= Center for Public Health Preparedness =

The Centers for Public Health Preparedness (CPHP) program was established in 2000 by the Centers for Disease Control and Prevention (CDC) to strengthen bioterrorism and emergency preparedness by linking academic expertise to state and local health agency needs.

The original CPHP program closed in August 2010 and was replaced by the Preparedness and Emergency Response Learning Centers (PERLC) cooperative agreement program.

==Overview==
In order to "enhance the public health practice activities within schools of public health," the CDC established a program called Academic Centers for Public Health Preparedness (A-CPHP) in 2000. These centers were awarded through a competitive submission process to four schools of public health (Saint Louis University, University of Alabama-Birmingham, University of California at Los Angeles and the University of Oklahoma). These initially funded centers formed a nucleus upon which to build a response to the events on September 11, 2001. Yet, with nearly 450,000 public health professionals dispersed throughout more than 3,000 state and local health agencies expected to protect the health of the U.S. population against threats that were previously considered unthinkable, the magnitude of the problem demanded more vigorous collaboration between the academy and the practice community. In 2001, the CDC and the Association of Schools of Public Health (ASPH) added resources to the A-CPHP that allowed for the stepwise expansion of the program to more schools of public health.
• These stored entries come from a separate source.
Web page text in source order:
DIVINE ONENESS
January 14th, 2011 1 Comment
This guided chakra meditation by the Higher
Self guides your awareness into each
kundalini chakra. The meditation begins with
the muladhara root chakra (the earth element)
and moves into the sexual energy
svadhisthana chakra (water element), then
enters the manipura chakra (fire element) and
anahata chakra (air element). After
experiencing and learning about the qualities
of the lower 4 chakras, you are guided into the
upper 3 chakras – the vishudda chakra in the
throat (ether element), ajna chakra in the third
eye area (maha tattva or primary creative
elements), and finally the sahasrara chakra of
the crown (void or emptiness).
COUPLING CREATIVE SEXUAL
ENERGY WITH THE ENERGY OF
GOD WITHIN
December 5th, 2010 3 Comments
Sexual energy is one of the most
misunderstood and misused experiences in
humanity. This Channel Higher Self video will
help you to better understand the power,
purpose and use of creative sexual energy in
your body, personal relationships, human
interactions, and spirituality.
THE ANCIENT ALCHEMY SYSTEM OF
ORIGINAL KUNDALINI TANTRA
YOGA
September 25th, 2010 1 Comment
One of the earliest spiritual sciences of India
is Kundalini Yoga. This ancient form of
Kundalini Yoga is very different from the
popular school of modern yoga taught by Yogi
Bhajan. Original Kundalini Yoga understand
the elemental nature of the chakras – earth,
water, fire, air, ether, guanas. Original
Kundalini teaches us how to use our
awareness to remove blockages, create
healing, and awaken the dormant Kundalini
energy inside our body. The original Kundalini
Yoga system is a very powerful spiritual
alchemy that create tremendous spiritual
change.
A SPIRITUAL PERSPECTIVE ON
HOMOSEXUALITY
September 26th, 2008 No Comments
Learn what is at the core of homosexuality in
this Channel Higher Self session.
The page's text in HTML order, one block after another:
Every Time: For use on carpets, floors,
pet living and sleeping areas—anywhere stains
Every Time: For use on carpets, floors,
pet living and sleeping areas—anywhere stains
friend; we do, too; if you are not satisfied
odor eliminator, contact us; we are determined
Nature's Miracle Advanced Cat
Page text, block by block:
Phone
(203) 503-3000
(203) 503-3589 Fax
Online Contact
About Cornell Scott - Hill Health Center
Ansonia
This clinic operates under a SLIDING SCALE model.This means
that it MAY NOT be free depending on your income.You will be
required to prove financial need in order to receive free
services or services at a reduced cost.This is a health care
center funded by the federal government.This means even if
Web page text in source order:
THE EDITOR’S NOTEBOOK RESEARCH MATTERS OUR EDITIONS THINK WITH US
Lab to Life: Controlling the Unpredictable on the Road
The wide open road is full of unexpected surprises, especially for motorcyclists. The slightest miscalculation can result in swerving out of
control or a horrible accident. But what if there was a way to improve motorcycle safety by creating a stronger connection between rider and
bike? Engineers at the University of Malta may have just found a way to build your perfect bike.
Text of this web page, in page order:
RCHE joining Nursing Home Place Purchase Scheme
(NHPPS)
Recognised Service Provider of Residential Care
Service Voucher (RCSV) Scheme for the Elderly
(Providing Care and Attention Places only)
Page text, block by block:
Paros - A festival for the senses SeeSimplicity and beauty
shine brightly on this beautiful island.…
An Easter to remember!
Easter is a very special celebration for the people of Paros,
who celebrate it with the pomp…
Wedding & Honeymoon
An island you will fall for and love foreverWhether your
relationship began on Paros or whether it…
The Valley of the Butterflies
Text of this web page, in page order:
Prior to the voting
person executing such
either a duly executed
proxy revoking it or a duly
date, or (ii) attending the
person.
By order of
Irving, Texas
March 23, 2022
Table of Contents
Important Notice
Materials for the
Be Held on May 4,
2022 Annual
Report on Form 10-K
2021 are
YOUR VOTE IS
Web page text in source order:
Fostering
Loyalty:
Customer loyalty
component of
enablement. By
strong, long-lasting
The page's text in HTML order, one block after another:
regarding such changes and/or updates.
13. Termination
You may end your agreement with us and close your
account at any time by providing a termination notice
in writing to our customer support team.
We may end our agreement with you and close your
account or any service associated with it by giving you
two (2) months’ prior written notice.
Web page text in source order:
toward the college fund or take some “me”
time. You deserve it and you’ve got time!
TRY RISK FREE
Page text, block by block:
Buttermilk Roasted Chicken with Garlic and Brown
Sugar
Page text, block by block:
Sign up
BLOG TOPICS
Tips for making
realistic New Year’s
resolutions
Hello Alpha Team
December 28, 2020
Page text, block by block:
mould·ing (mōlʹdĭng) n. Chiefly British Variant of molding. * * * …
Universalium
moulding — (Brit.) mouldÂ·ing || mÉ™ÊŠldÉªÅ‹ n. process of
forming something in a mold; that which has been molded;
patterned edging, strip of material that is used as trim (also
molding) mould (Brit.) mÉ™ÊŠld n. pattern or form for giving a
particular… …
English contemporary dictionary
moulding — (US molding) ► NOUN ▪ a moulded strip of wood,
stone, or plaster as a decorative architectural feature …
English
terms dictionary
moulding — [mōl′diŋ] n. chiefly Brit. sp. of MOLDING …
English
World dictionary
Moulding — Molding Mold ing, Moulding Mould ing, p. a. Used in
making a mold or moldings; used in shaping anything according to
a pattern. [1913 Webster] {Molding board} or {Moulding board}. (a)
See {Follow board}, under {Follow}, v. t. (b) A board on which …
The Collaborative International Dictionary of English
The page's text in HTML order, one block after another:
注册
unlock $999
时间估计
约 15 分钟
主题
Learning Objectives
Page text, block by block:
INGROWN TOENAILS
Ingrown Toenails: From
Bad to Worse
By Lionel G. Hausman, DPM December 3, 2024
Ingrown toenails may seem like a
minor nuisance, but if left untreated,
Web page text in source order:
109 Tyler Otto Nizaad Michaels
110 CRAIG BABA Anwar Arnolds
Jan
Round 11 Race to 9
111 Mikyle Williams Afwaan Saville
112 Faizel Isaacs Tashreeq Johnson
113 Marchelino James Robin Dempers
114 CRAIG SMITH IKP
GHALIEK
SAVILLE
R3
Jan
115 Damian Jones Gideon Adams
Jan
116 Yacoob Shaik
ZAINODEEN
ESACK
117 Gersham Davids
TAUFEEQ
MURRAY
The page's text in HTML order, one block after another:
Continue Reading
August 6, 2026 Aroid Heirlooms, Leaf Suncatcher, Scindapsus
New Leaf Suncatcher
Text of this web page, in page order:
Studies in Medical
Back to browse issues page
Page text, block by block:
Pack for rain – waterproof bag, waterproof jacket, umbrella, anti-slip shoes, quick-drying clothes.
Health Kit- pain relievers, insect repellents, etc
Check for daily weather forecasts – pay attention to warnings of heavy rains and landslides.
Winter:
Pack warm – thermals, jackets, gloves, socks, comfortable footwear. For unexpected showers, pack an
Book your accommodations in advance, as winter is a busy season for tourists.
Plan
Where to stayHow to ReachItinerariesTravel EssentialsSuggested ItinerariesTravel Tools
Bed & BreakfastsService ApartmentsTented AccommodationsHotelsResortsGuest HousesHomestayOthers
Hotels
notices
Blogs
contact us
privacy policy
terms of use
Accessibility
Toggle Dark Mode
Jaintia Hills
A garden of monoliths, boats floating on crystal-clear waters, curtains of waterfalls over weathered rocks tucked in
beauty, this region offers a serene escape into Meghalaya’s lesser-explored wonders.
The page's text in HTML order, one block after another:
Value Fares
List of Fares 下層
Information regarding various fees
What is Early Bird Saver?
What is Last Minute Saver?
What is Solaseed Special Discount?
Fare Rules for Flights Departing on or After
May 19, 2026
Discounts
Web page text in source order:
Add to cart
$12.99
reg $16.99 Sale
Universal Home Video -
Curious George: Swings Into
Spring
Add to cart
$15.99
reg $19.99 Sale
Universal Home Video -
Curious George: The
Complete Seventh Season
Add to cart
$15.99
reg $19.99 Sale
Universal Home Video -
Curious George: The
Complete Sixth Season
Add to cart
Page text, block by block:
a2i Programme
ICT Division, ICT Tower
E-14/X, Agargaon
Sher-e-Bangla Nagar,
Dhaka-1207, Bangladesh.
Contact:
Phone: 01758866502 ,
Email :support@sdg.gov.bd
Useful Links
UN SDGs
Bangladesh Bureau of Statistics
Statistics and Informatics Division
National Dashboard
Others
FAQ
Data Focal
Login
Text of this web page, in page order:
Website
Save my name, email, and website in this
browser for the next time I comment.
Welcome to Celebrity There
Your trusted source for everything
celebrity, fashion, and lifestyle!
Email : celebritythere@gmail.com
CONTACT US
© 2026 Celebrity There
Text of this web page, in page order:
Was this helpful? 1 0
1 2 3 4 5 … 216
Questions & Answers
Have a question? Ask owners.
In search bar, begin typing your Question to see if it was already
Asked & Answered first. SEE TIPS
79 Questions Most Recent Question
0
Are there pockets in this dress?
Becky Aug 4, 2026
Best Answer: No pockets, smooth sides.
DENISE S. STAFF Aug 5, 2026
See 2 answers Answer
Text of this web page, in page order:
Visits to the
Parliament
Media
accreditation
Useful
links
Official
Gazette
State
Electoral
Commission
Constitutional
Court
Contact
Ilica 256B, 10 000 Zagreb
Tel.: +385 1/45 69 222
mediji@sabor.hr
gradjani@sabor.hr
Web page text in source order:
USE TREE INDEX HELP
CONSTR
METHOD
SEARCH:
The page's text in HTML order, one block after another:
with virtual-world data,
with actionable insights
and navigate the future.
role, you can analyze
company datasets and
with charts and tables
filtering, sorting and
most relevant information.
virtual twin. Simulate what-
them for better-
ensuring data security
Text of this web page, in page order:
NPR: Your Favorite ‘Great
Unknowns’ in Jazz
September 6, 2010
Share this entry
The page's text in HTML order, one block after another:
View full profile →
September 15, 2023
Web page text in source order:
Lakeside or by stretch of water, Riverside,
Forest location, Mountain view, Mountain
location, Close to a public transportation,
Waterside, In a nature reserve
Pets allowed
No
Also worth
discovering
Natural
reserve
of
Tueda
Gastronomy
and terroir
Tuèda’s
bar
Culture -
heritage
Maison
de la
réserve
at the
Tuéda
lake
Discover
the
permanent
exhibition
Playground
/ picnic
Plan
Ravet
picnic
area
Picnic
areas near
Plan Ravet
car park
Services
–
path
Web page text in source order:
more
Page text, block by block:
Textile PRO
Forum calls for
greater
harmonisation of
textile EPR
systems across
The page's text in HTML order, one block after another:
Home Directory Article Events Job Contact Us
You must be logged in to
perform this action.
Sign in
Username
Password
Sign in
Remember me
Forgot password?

In 2009, there were 27 Council on Education for Public Health (CEPH)-accredited schools of public health with established and funded centers:

- Columbia University Mailman School of Public Health - Center for Public Health Preparedness
- Emory University - Emory Center for Public Health Preparedness
- Harvard University - Center for Public Health Preparedness
- Johns Hopkins University - Center for Public Health Preparedness
- Loma Linda University School of Public Health - Center for Public Health Preparedness
- Saint Louis University - Saint Louis University Heartland Center for Public Health Preparedness
- Texas A&M Health Science Center School of Rural Public Health - USA Center for Rural Public Health Preparedness
- Ohio State University - Ohio Center for Public Health Preparedness
- Tulane University - South Central Center for Public Health Preparedness
- University of Alabama at Birmingham - South Central Center for Public Health Preparedness
- University at Albany, SUNY - University at Albany Center for Public Health Preparedness
- University of Arizona - College of Public Health
- University of California, Berkeley - Center for Infectious Disease Preparedness
- University of California, Los Angeles - Center for Public Health and Disasters
- University of Illinois at Chicago - Illinois - Public Health Preparedness Center
- University of Iowa - Upper Midwest Preparedness and Emergency Response Learning Center
- University of Medicine and Dentistry of New Jersey - New Jersey Center for Public Health Preparedness at UMDNJ
- University of Michigan School of Public Health - Michigan Center for Public Health Preparedness (MI-CPHP)
- University of Minnesota - Center for Public Health Preparedness
- University of North Carolina - Center for Public Health Preparedness
- University of Oklahoma - Southwest Center for Public Health Preparedness
- University of Pittsburgh - Center for Public Health Preparedness
- University of South Carolina - Center for Public Health Preparedness
- University of South Florida - Florida Center for Public Health Preparedness
- University of Texas - Center for Biosecurity and Public Health Preparedness
- University of Washington - Northwest Center for Public Health Preparedness
- Yale University - Center for Public Health Preparedness

From 2004 to 2010, the CDC gave $134 million in funding to the Centers for Public Health Preparedness (CPHP) Cooperative Agreement program; 27 CPHPs within accredited schools of public health received the funds. The point of the program is to link academia and government public health professionals in order to improve public health response. According to the journal Public Health Reports, "In the late 1980s and early 1990s, public health practitioners identified the need to enhance partnerships between academia and the practice community and to assure a competent public health and health-care workforce."